Dari Abu Hurairah radhiyallahu’anhu, Rasulullah shallallahu ‘alaihi wasallam bersabda, “Sesungguhnya orang yang pertama kali akan diadili pada hari kiamat kelak adalah seorang yang berperang untuk mencari mati syahid di jalan Allah. Kemudian dia dihadirkan dan ditunjukkan kepadanya nikmat-nikmat yang telah diberikan kepadanya (di dunia) , maka dia pun mengakuinya. Allah bertanya, ‘Apa yang sudah kamu kerjakan dengan nikmat-nikmat itu?’ Dia menjawab, ‘Aku telah berperang di jalan-Mu hingga aku mati syahid.’ Allah menjawab, ‘Kamu dusta! Sebenarnya kamu berperang karena ingin mendapatkan pujian sebagai seorang yang pemberani, dan hal itu telah kamu dapatkan. Lantas Allah memerintahkan malaikat untuk menyeretnya dalam keadaan tertelungkup dan dia pun dilemparkan ke dalam neraka.

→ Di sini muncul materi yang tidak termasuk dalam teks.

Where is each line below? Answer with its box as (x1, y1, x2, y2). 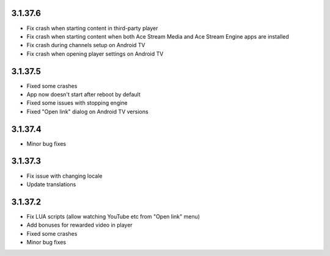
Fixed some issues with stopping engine (26, 99, 128, 107)
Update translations (26, 181, 76, 188)
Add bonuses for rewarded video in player (26, 221, 133, 229)
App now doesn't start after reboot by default (26, 91, 141, 98)
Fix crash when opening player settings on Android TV (26, 50, 164, 58)
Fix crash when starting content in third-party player (26, 24, 158, 32)
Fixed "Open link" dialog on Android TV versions (26, 108, 149, 115)
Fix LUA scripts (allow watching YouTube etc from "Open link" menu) (26, 213, 200, 220)

Berikutnya, seorang lelaki yang telah diberikan kelapangan rezeki dan dikaruniai beragam harta benda. Dia juga dihadirkan, dan ditunjukkan kepadanya nikmat-nikmat yang telah diberikan kepadanya. Dia pun mengakuinya. Allah pun bertanya kepadanya, ‘Apa yang sudah kamu kerjakan dengannya?’ Dia menjawab, ‘Tidak ada satu jalan pun yang harus kusedekahkan hartaku, kecuali telah aku infakkan harta itu di jalan-Mu, ikhlas karena-Mu.’ Maka, Allah menjawab, ‘Kamu dusta! Sebenarnya kamu lakukan hal itu agar kamu dijuluki sebagai orang yang dermawan. Dan pujian itu telah kamu dapatkan.’ Lantas Allah memerintahkan malaikat untuk menyeretnya dalam keadaan tertelungkup dan dia pun dilemparkan ke dalam neraka.

Berikutnya, seorang lelaki yang mempelajari ilmu (agama) dan mengajarkannya serta membaca Al-Qur’an. Dia pun dihadirkan dan ditunjukkan kepadanya nikmat-nikmat yang telah diberikan kepadanya. Dia pun mengakui itu semua. Allah bertanya, ‘Apa yang sudah kamu perbuat dengan itu semua?’ Maka dia menjawab, ‘Aku menuntut ilmu, mengajarkannya, dan membaca Al-Qur’an di jalan-Mu.’ Allah menjawab, ‘Kamu dusta! Sesungguhnya kamu menuntut ilmu agar disebut sebagai orang alim, kamu membaca Al-Qur’an agar disebut sebagai qari’.’ Lantas Allah memerintahkan malaikat untuk menyeretnya dalam keadaan tertelungkup dan dia pun dilemparkan ke dalam neraka.” (HR. Muslim)

Ali bin Abi Thalib radhiyallahu ’anhu mengatakan, “Ada tiga buah tanda orang yang suka riya’ (beramal tidak ikhlas): [1] apabila sendirian, maka dia menjadi pemalas, [2] dan hanya bersemangat apabila berada bersama orang-orang, [3] dia akan meningkatkan amalnya jika dipuji dan akan mengurangi amalnya jika dicela orang karena melakukannya.” (Al-Kabaa’ir, hal. 156)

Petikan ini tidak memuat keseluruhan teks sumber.